Your instructions: From the data that follows, copy every line with the string "Modern".

*** Opening of Input material ***

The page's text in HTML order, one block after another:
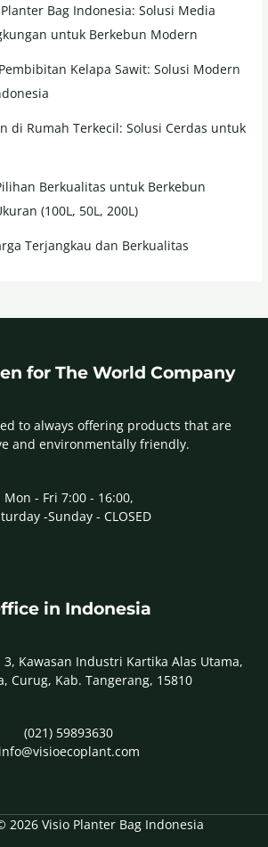
Bag Indonesia: Solusi Media
untuk Berkebun Modern
Kelapa Sawit: Solusi Modern
di Rumah Terkecil: Solusi Cerdas untuk
Berkualitas untuk Berkebun
(100L, 50L, 200L)
Terjangkau dan Berkualitas
for The World Company
to always offering products that are
and environmentally friendly.
Mon - Fri 7:00 - 16:00,
-Sunday - CLOSED
in Indonesia
3, Kawasan Industri Kartika Alas Utama,
Curug, Kab. Tangerang, 15810
(021) 59893630
info@visioecoplant.com
2026 Visio Planter Bag Indonesia

*** Close of Input material ***

Solution below:
untuk Berkebun Modern
Kelapa Sawit: Solusi Modern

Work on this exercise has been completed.